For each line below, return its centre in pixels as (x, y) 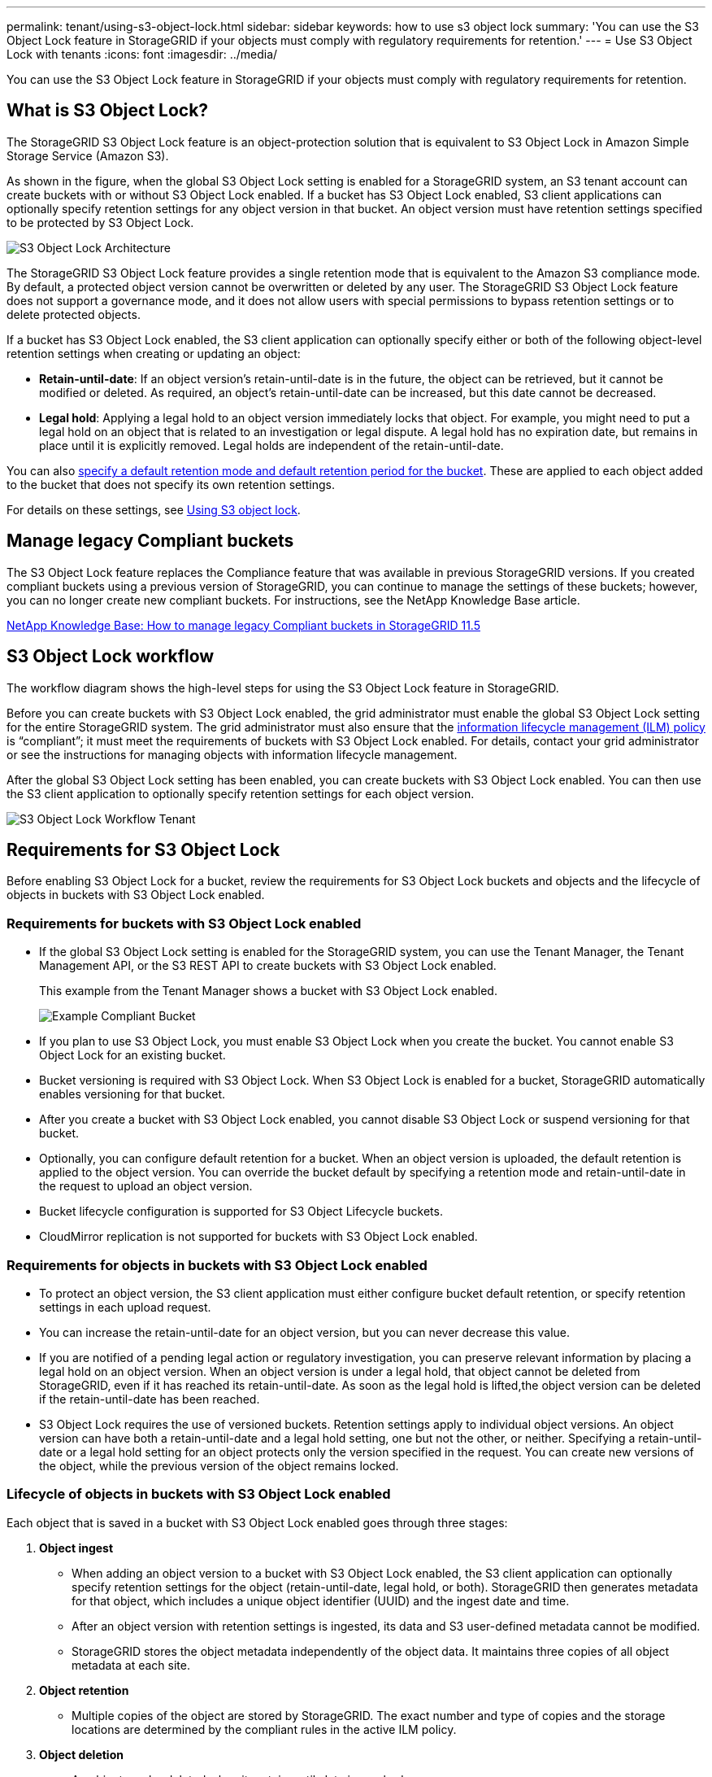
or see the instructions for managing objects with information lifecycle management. (232, 754)
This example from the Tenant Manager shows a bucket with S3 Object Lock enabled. (268, 991)
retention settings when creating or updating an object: (154, 353)
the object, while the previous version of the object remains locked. (219, 1465)
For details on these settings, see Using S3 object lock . (154, 509)
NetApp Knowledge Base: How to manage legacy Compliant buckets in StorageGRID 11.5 (243, 625)
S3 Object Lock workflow (111, 657)
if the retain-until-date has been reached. (150, 1399)
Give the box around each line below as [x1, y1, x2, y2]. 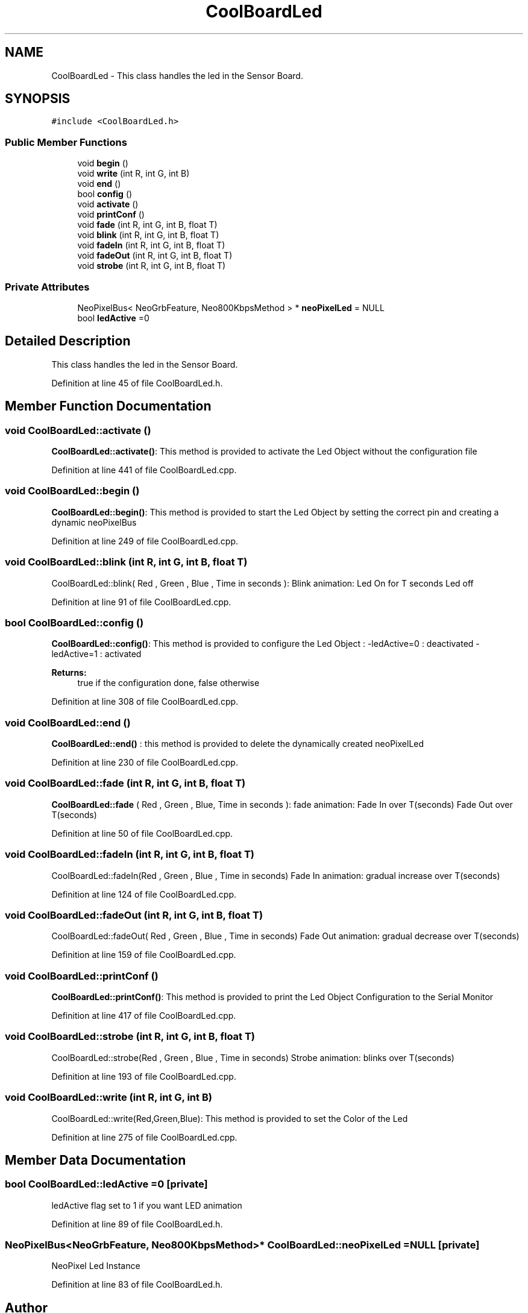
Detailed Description [5, 333, 131, 349]
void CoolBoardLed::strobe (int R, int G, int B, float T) [5, 1030, 256, 1043]
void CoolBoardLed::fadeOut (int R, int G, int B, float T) [5, 908, 263, 921]
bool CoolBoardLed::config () [5, 616, 144, 629]
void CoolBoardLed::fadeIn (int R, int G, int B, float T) [5, 848, 255, 861]
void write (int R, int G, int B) [77, 168, 190, 179]
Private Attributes [5, 280, 90, 293]
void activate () [77, 199, 139, 210]
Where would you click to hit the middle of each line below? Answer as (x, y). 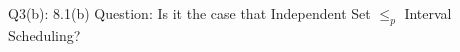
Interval (428, 13)
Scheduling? (44, 34)
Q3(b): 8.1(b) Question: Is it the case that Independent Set (189, 13)
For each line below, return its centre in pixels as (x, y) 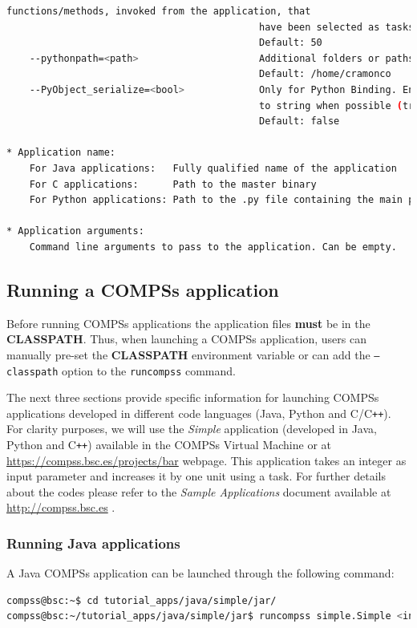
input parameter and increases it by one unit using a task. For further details (196, 476)
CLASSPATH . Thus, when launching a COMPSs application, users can (186, 339)
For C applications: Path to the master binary (173, 184)
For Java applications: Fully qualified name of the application (213, 168)
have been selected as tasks (337, 27)
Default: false (300, 122)
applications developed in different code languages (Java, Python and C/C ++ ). (199, 413)
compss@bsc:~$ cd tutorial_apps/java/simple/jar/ (142, 600)
....................
> _AIM OF THE TASK_: Working from the line with "void CoolBoardLed::fadeIn (int" down through the last line of the records, give every line again exactly, but no pictures.

> _FINAL ANSWER_:
void CoolBoardLed::fadeIn (int R, int G, int B, float T) [5, 848, 255, 861]
void write (int R, int G, int B) [77, 168, 190, 179]
Private Attributes [5, 280, 90, 293]
void activate () [77, 199, 139, 210]
Where would you click to hit the middle of each line below? Answer as (x, y). 
Interval (428, 13)
Scheduling? (44, 34)
Q3(b): 8.1(b) Question: Is it the case that Independent Set (189, 13)
For each line below, return its centre in pixels as (x, y) 
input parameter and increases it by one unit using a task. For further details (196, 476)
CLASSPATH . Thus, when launching a COMPSs application, users can (186, 339)
For C applications: Path to the master binary (173, 184)
For Java applications: Fully qualified name of the application (213, 168)
have been selected as tasks (337, 27)
Default: false (300, 122)
applications developed in different code languages (Java, Python and C/C ++ ). (199, 413)
compss@bsc:~$ cd tutorial_apps/java/simple/jar/ (142, 600)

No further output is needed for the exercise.